- Supplied records

════════

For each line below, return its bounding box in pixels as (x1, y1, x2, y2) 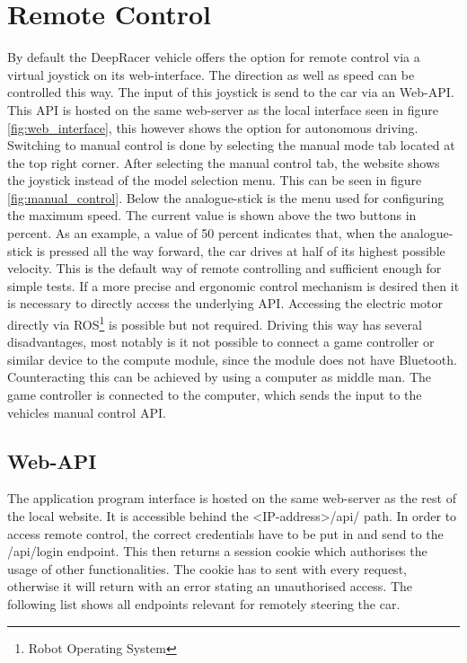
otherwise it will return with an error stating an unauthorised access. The (7, 577, 412, 596)
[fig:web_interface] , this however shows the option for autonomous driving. (7, 118, 419, 137)
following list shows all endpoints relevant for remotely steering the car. (7, 595, 401, 614)
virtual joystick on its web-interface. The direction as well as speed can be (7, 65, 415, 84)
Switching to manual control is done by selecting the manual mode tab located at (7, 136, 455, 155)
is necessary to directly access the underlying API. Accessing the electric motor (7, 294, 444, 313)
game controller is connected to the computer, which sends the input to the (7, 385, 422, 404)
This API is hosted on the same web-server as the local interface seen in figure (7, 100, 438, 119)
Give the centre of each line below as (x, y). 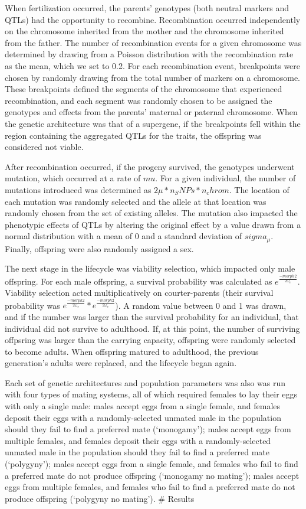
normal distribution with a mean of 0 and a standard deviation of (124, 236)
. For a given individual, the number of (226, 178)
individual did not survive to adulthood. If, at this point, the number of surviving (152, 328)
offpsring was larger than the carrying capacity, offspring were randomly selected (150, 340)
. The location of (259, 189)
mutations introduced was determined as (78, 189)
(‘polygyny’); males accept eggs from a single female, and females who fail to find (152, 464)
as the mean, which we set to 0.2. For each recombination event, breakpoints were (153, 65)
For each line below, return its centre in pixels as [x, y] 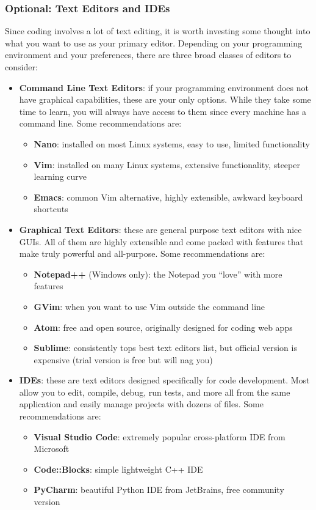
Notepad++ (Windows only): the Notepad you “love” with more [158, 274]
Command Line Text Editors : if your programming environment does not [164, 87]
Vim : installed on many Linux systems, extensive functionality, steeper [167, 164]
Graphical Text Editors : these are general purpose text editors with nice [160, 229]
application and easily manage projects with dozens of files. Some [141, 404]
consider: [21, 67]
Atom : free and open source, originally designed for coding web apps [163, 327]
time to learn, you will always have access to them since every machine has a [163, 111]
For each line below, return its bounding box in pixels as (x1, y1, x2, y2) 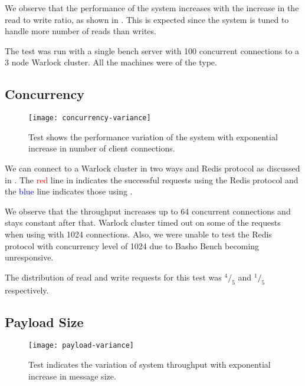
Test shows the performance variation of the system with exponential (28, 130, 278, 143)
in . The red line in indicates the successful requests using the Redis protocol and (5, 173, 299, 186)
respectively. (5, 283, 49, 296)
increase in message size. (28, 369, 116, 382)
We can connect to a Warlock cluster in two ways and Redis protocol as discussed (5, 162, 300, 174)
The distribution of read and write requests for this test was (5, 270, 222, 283)
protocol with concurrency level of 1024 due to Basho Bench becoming (5, 239, 260, 252)
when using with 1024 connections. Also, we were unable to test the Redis (5, 227, 272, 240)

════════

- Goal of the exercise
Would you repeat the listing word for word and skip every picture?

- Exercise output
For each line below, return its bounding box in pixels as (x1, y1, x2, y2) 
otherwise it will return with an error stating an unauthorised access. The (7, 577, 412, 596)
[fig:web_interface] , this however shows the option for autonomous driving. (7, 118, 419, 137)
following list shows all endpoints relevant for remotely steering the car. (7, 595, 401, 614)
virtual joystick on its web-interface. The direction as well as speed can be (7, 65, 415, 84)
Switching to manual control is done by selecting the manual mode tab located at (7, 136, 455, 155)
is necessary to directly access the underlying API. Accessing the electric motor (7, 294, 444, 313)
game controller is connected to the computer, which sends the input to the (7, 385, 422, 404)
This API is hosted on the same web-server as the local interface seen in figure (7, 100, 438, 119)
Give the centre of each line below as (x, y). 
normal distribution with a mean of 0 and a standard deviation of (124, 236)
. For a given individual, the number of (226, 178)
individual did not survive to adulthood. If, at this point, the number of surviving (152, 328)
offpsring was larger than the carrying capacity, offspring were randomly selected (150, 340)
. The location of (259, 189)
mutations introduced was determined as (78, 189)
(‘polygyny’); males accept eggs from a single female, and females who fail to find (152, 464)
as the mean, which we set to 0.2. For each recombination event, breakpoints were (153, 65)
For each line below, return its centre in pixels as [x, y] 
Notepad++ (Windows only): the Notepad you “love” with more [158, 274]
Command Line Text Editors : if your programming environment does not [164, 87]
Vim : installed on many Linux systems, extensive functionality, steeper [167, 164]
Graphical Text Editors : these are general purpose text editors with nice [160, 229]
application and easily manage projects with dozens of files. Some [141, 404]
consider: [21, 67]
Atom : free and open source, originally designed for coding web apps [163, 327]
time to learn, you will always have access to them since every machine has a [163, 111]
For each line below, return its bounding box in pixels as (x1, y1, x2, y2) 
Test shows the performance variation of the system with exponential (28, 130, 278, 143)
in . The red line in indicates the successful requests using the Redis protocol and (5, 173, 299, 186)
respectively. (5, 283, 49, 296)
increase in message size. (28, 369, 116, 382)
We can connect to a Warlock cluster in two ways and Redis protocol as discussed (5, 162, 300, 174)
The distribution of read and write requests for this test was (5, 270, 222, 283)
protocol with concurrency level of 1024 due to Basho Bench becoming (5, 239, 260, 252)
when using with 1024 connections. Also, we were unable to test the Redis (5, 227, 272, 240)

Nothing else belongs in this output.